── Given data ──

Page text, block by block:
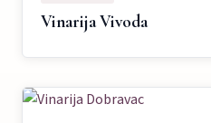
Vinarija Vivoda
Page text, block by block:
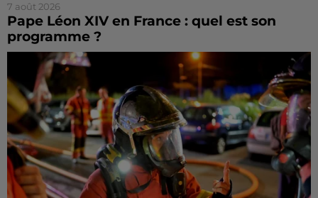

───

Transcribe the listing above verbatim. Omit the pictures.

Page text, block by block:
Vinarija Vivoda
Page text, block by block:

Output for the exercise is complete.